**Your instructions**
Every line of the data below should be printed exactly. Nothing may be dropped.

§ §

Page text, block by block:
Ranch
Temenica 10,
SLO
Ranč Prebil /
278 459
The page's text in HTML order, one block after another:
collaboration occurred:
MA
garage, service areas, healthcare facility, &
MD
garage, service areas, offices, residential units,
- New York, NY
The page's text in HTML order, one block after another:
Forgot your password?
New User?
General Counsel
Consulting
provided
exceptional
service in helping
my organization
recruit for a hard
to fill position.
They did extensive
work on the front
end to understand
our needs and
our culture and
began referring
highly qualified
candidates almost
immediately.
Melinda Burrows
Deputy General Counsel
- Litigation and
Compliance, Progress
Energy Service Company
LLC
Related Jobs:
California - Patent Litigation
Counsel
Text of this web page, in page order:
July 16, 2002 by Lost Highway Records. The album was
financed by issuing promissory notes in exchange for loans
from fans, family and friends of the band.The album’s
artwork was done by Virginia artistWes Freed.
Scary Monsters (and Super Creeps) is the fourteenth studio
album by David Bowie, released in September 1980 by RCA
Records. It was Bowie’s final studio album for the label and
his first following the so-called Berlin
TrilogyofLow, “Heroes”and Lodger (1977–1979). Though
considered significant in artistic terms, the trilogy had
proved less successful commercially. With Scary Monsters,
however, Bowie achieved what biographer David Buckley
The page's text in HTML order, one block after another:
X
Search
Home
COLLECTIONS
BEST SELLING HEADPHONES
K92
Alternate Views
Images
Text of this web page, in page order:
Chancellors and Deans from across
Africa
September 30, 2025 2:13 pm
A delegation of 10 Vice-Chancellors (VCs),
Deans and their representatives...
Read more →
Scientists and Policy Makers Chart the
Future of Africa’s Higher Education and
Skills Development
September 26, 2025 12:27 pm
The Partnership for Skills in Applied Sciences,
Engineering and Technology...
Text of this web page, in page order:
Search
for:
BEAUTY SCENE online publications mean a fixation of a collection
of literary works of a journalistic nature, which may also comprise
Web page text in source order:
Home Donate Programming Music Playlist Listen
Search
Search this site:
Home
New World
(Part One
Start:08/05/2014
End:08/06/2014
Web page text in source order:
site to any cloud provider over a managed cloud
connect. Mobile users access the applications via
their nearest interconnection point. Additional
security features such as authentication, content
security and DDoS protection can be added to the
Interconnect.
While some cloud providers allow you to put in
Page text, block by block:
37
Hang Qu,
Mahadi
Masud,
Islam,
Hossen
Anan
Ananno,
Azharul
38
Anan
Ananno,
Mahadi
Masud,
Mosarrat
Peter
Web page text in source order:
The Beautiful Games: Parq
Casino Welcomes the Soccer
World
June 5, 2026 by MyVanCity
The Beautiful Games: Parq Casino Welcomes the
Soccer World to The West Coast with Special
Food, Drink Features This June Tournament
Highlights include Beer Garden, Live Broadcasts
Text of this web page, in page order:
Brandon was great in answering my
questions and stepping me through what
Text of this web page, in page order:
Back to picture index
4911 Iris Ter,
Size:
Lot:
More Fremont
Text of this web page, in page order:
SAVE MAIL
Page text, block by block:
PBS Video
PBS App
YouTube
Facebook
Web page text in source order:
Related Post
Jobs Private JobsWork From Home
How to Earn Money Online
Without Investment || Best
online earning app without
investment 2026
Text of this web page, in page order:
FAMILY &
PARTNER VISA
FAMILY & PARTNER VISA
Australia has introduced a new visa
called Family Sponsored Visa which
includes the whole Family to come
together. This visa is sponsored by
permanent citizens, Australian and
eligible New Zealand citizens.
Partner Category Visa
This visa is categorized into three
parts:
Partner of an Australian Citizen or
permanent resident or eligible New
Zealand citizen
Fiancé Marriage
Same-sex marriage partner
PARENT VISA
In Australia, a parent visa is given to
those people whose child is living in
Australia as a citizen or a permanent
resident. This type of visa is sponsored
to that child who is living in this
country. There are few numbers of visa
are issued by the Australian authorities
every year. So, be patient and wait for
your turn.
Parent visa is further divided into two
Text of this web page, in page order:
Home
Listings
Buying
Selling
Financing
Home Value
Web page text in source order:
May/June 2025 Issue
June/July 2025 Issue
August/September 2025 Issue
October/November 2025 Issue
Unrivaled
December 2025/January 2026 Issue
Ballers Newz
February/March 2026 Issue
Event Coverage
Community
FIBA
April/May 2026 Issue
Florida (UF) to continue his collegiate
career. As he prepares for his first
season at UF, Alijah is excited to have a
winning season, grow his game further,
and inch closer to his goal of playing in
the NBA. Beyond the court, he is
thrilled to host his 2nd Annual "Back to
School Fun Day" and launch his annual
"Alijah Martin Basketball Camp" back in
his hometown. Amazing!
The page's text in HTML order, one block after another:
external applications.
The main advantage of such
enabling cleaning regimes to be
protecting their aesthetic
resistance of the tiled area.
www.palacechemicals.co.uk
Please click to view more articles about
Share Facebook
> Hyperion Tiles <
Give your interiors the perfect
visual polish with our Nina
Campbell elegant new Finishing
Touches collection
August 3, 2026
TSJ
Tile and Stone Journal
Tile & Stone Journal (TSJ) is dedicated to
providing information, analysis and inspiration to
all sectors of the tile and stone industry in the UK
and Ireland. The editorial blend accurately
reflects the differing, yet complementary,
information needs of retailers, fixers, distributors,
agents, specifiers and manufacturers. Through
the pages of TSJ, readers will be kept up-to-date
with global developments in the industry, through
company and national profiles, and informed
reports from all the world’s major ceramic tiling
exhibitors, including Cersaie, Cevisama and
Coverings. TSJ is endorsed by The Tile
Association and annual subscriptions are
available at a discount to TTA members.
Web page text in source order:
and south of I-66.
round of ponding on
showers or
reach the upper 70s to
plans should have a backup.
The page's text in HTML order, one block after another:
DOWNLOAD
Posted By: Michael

§ §

**Exercise output**
Page text, block by block:
Ranch
Temenica 10,
SLO
Ranč Prebil /
278 459
The page's text in HTML order, one block after another:
collaboration occurred:
MA
garage, service areas, healthcare facility, &
MD
garage, service areas, offices, residential units,
- New York, NY
The page's text in HTML order, one block after another:
Forgot your password?
New User?
General Counsel
Consulting
provided
exceptional
service in helping
my organization
recruit for a hard
to fill position.
They did extensive
work on the front
end to understand
our needs and
our culture and
began referring
highly qualified
candidates almost
immediately.
Melinda Burrows
Deputy General Counsel
- Litigation and
Compliance, Progress
Energy Service Company
LLC
Related Jobs:
California - Patent Litigation
Counsel
Text of this web page, in page order:
July 16, 2002 by Lost Highway Records. The album was
financed by issuing promissory notes in exchange for loans
from fans, family and friends of the band.The album’s
artwork was done by Virginia artistWes Freed.
Scary Monsters (and Super Creeps) is the fourteenth studio
album by David Bowie, released in September 1980 by RCA
Records. It was Bowie’s final studio album for the label and
his first following the so-called Berlin
TrilogyofLow, “Heroes”and Lodger (1977–1979). Though
considered significant in artistic terms, the trilogy had
proved less successful commercially. With Scary Monsters,
however, Bowie achieved what biographer David Buckley
The page's text in HTML order, one block after another:
X
Search
Home
COLLECTIONS
BEST SELLING HEADPHONES
K92
Alternate Views
Images
Text of this web page, in page order:
Chancellors and Deans from across
Africa
September 30, 2025 2:13 pm
A delegation of 10 Vice-Chancellors (VCs),
Deans and their representatives...
Read more →
Scientists and Policy Makers Chart the
Future of Africa’s Higher Education and
Skills Development
September 26, 2025 12:27 pm
The Partnership for Skills in Applied Sciences,
Engineering and Technology...
Text of this web page, in page order:
Search
for:
BEAUTY SCENE online publications mean a fixation of a collection
of literary works of a journalistic nature, which may also comprise
Web page text in source order:
Home Donate Programming Music Playlist Listen
Search
Search this site:
Home
New World
(Part One
Start:08/05/2014
End:08/06/2014
Web page text in source order:
site to any cloud provider over a managed cloud
connect. Mobile users access the applications via
their nearest interconnection point. Additional
security features such as authentication, content
security and DDoS protection can be added to the
Interconnect.
While some cloud providers allow you to put in
Page text, block by block:
37
Hang Qu,
Mahadi
Masud,
Islam,
Hossen
Anan
Ananno,
Azharul
38
Anan
Ananno,
Mahadi
Masud,
Mosarrat
Peter
Web page text in source order:
The Beautiful Games: Parq
Casino Welcomes the Soccer
World
June 5, 2026 by MyVanCity
The Beautiful Games: Parq Casino Welcomes the
Soccer World to The West Coast with Special
Food, Drink Features This June Tournament
Highlights include Beer Garden, Live Broadcasts
Text of this web page, in page order:
Brandon was great in answering my
questions and stepping me through what
Text of this web page, in page order:
Back to picture index
4911 Iris Ter,
Size:
Lot:
More Fremont
Text of this web page, in page order:
SAVE MAIL
Page text, block by block:
PBS Video
PBS App
YouTube
Facebook
Web page text in source order:
Related Post
Jobs Private JobsWork From Home
How to Earn Money Online
Without Investment || Best
online earning app without
investment 2026
Text of this web page, in page order:
FAMILY &
PARTNER VISA
FAMILY & PARTNER VISA
Australia has introduced a new visa
called Family Sponsored Visa which
includes the whole Family to come
together. This visa is sponsored by
permanent citizens, Australian and
eligible New Zealand citizens.
Partner Category Visa
This visa is categorized into three
parts:
Partner of an Australian Citizen or
permanent resident or eligible New
Zealand citizen
Fiancé Marriage
Same-sex marriage partner
PARENT VISA
In Australia, a parent visa is given to
those people whose child is living in
Australia as a citizen or a permanent
resident. This type of visa is sponsored
to that child who is living in this
country. There are few numbers of visa
are issued by the Australian authorities
every year. So, be patient and wait for
your turn.
Parent visa is further divided into two
Text of this web page, in page order:
Home
Listings
Buying
Selling
Financing
Home Value
Web page text in source order:
May/June 2025 Issue
June/July 2025 Issue
August/September 2025 Issue
October/November 2025 Issue
Unrivaled
December 2025/January 2026 Issue
Ballers Newz
February/March 2026 Issue
Event Coverage
Community
FIBA
April/May 2026 Issue
Florida (UF) to continue his collegiate
career. As he prepares for his first
season at UF, Alijah is excited to have a
winning season, grow his game further,
and inch closer to his goal of playing in
the NBA. Beyond the court, he is
thrilled to host his 2nd Annual "Back to
School Fun Day" and launch his annual
"Alijah Martin Basketball Camp" back in
his hometown. Amazing!
The page's text in HTML order, one block after another:
external applications.
The main advantage of such
enabling cleaning regimes to be
protecting their aesthetic
resistance of the tiled area.
www.palacechemicals.co.uk
Please click to view more articles about
Share Facebook
> Hyperion Tiles <
Give your interiors the perfect
visual polish with our Nina
Campbell elegant new Finishing
Touches collection
August 3, 2026
TSJ
Tile and Stone Journal
Tile & Stone Journal (TSJ) is dedicated to
providing information, analysis and inspiration to
all sectors of the tile and stone industry in the UK
and Ireland. The editorial blend accurately
reflects the differing, yet complementary,
information needs of retailers, fixers, distributors,
agents, specifiers and manufacturers. Through
the pages of TSJ, readers will be kept up-to-date
with global developments in the industry, through
company and national profiles, and informed
reports from all the world’s major ceramic tiling
exhibitors, including Cersaie, Cevisama and
Coverings. TSJ is endorsed by The Tile
Association and annual subscriptions are
available at a discount to TTA members.
Web page text in source order:
and south of I-66.
round of ponding on
showers or
reach the upper 70s to
plans should have a backup.
The page's text in HTML order, one block after another:
DOWNLOAD
Posted By: Michael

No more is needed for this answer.